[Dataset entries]
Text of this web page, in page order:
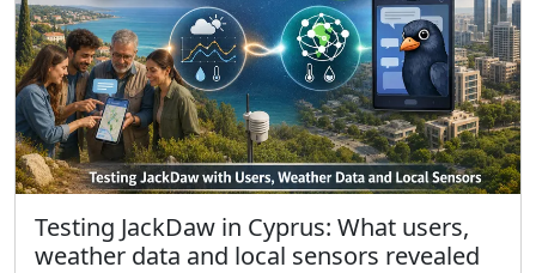
Testing JackDaw in Cyprus: What users,
weather data and local sensors revealed
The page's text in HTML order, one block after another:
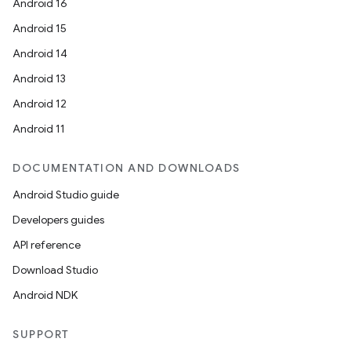
Android 16
Android 15
Android 14
Android 13
Android 12
Android 11
DOCUMENTATION AND DOWNLOADS
Android Studio guide
Developers guides
API reference
Download Studio
Android NDK
SUPPORT
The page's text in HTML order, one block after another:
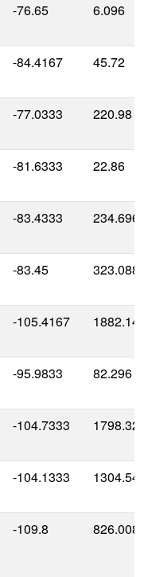
-76.65 6.096
-84.4167 45.72
-77.0333 220.98
-81.6333 22.86
-83.4333 234.696
-83.45 323.088
-105.4167 1882.14
-95.9833 82.296
-104.7333 1798.32
-104.1333
-109.8 826.008
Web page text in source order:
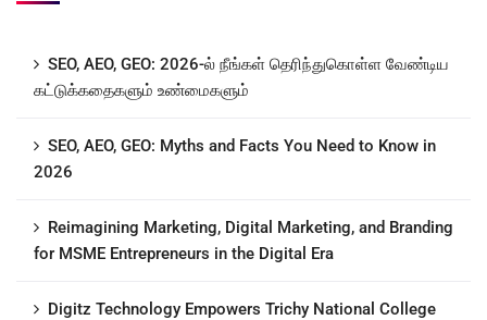
SEO, AEO, GEO: 2026-ல் நீங்கள் தெரிந்துகொள்ள வேண்டிய
கட்டுக்கதைகளும் உண்மைகளும்
SEO, AEO, GEO: Myths and Facts You Need to Know in
2026
Reimagining Marketing, Digital Marketing, and Branding
for MSME Entrepreneurs in the Digital Era
Digitz Technology Empowers Trichy National College
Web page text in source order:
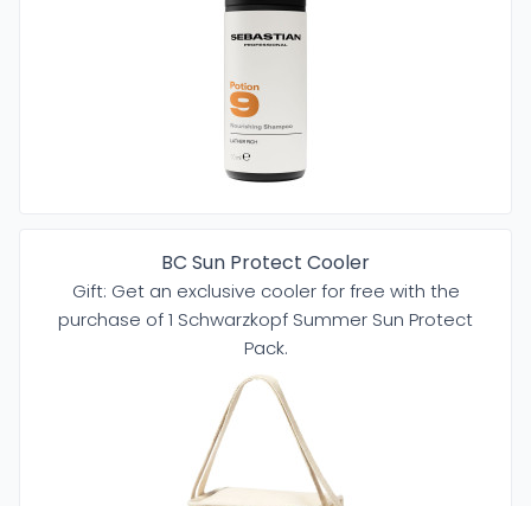
BC Sun Protect Cooler
Gift: Get an exclusive cooler for free with the
purchase of 1 Schwarzkopf Summer Sun Protect
Pack.
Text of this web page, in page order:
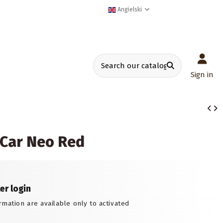
Angielski
Sign in
Neo Red
login
are available only to activated
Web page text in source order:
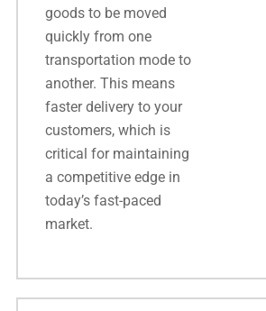
goods to be moved
quickly from one
transportation mode to
another. This means
faster delivery to your
customers, which is
critical for maintaining
a competitive edge in
today’s fast-paced
market.
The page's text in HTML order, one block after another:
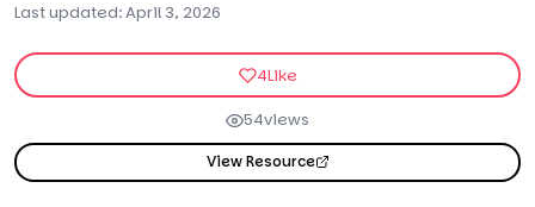
Last updated: April 3, 2026
4Like
54views
View Resource

→ **Work order**:
The reply must match the records exactly, apart from the pictures, which are left out.

→ **Response below**:
Text of this web page, in page order:
Testing JackDaw in Cyprus: What users,
weather data and local sensors revealed
The page's text in HTML order, one block after another:
Android 16
Android 15
Android 14
Android 13
Android 12
Android 11
DOCUMENTATION AND DOWNLOADS
Android Studio guide
Developers guides
API reference
Download Studio
Android NDK
SUPPORT
The page's text in HTML order, one block after another:
-76.65 6.096
-84.4167 45.72
-77.0333 220.98
-81.6333 22.86
-83.4333 234.696
-83.45 323.088
-105.4167 1882.14
-95.9833 82.296
-104.7333 1798.32
-104.1333
-109.8 826.008
Web page text in source order:
SEO, AEO, GEO: 2026-ல் நீங்கள் தெரிந்துகொள்ள வேண்டிய
கட்டுக்கதைகளும் உண்மைகளும்
SEO, AEO, GEO: Myths and Facts You Need to Know in
2026
Reimagining Marketing, Digital Marketing, and Branding
for MSME Entrepreneurs in the Digital Era
Digitz Technology Empowers Trichy National College
Web page text in source order:
BC Sun Protect Cooler
Gift: Get an exclusive cooler for free with the
purchase of 1 Schwarzkopf Summer Sun Protect
Pack.
Text of this web page, in page order:
Angielski
Sign in
Neo Red
login
are available only to activated
Web page text in source order:
goods to be moved
quickly from one
transportation mode to
another. This means
faster delivery to your
customers, which is
critical for maintaining
a competitive edge in
today’s fast-paced
market.
The page's text in HTML order, one block after another:
Last updated: April 3, 2026
4Like
54views
View Resource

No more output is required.